←back to thread

492 points storf45 | 8 comments | | HN request time: 0.424s | source | bottom
Show context
dylan604 ◴[] No.42157048[source]
People just do not appreciate how many gotchas can pop up doing anything live. Sure, Netflix might have a great CDN that works great for their canned content and I could see how they might have assumed that's the hardest part.

Live has changed over the years from large satellite dishes beaming to a geosat and back down to the broadcast center($$$$$), to microwave to a more local broadcast center($$$$), to running dedicated fiber long haul back to a broadcast center($$$), to having a kit with multiple cell providers pushing a signal back to a broadcast center($$), to having a direct internet connection to a server accepting a live http stream($).
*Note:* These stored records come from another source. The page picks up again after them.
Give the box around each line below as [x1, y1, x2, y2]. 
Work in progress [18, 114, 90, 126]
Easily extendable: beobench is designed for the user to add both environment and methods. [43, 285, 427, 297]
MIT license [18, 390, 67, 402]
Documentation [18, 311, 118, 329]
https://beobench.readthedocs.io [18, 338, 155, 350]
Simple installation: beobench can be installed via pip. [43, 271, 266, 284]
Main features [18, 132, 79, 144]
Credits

I'd be curious to know what their live plan was and what their redundant plan was.

replies(6): >>42157110 #>>42157117 #>>42157164 #>>42159101 #>>42159285 #>>42159954 #
colesantiago ◴[] No.42157164[source]
This is the whole point of chaos engineering that was invented at Netflix, which tests the resiliency of these systems.

I guess we now know the limits of what "at scale" is for Netflix's live-streaming solution. They shouldn't be failing at scale on a huge stage like this.

I look forward to reading the post mortem about this.

replies(1): >>42157426 #
1. dylan604 ◴[] No.42157426[source]
Everyone keeps mentioning at scale. I seriously doubt this was an "at scale" problem. I have strong suspicion this was a failure at the origination point being able to push a stable signal. That is not an "at scale" issue, but a hubris of we can do better/cheaper than broadcasting standard practices
replies(6): >>42157737 #>>42158523 #>>42159296 #>>42159379 #>>42159456 #>>42160379 #
2. zinodaur ◴[] No.42157737[source]
If it was a problem at origin, why did it get better/worse as viewership fell/rose?
3. kristjansson ◴[] No.42158523[source]
As counterpoint, I observed 2-3 drops in bitrate, but an otherwise fine experience. So the problem seems to have been in dissemination, not at the origin.
replies(1): >>42162220 #
4. kortilla ◴[] No.42159296[source]
I highly doubt this. Netflix has a system of OCAs that are loaded with hard disks, are installed in ISP’s networks, and serve the majority of those ISP’s customers.

Given than many people had no problems with the stream, it is unlikely to have been an origin problem but more likely the mechanism to fanout quickly to OCAs. Normally latency to an OCA doesn’t matter when you’re replicating new catalogs in advance, but live streaming makes a bunch of code that previously “didn’t need to be fast” get promoted to the hot path.

5. woobar ◴[] No.42159379[source]
I've tried to watch an old Seinfeld episode during this event. It was freezing every few minutes even at downgraded bitrate. A video that should be on my local CDN node.
6. mmcgaha ◴[] No.42159456[source]
I am not sure that it is an issue with the origination point. In fact I just thought it was my ISP because my daughter's boyfriend was watching and doing facetime with her and my video was dropping but his was not. I have 2gb fiber and we regularly stream five TVs without any issue, so it should not have been a bandwidth issue.
7. ssl-3 ◴[] No.42160379[source]
Perhaps it was, or perhaps it was not.

I was watching a pirated, live retransmission of the event on Twitch (in Portuguese), and there was zero buffering on my end.

8. collinrapp ◴[] No.42162220[source]
Yeah, I was switching between my phone and desktop to watch the stream and I had a seamless experience on both devices the entire time. I’m not sure why so many people are assuming this was a universal experience.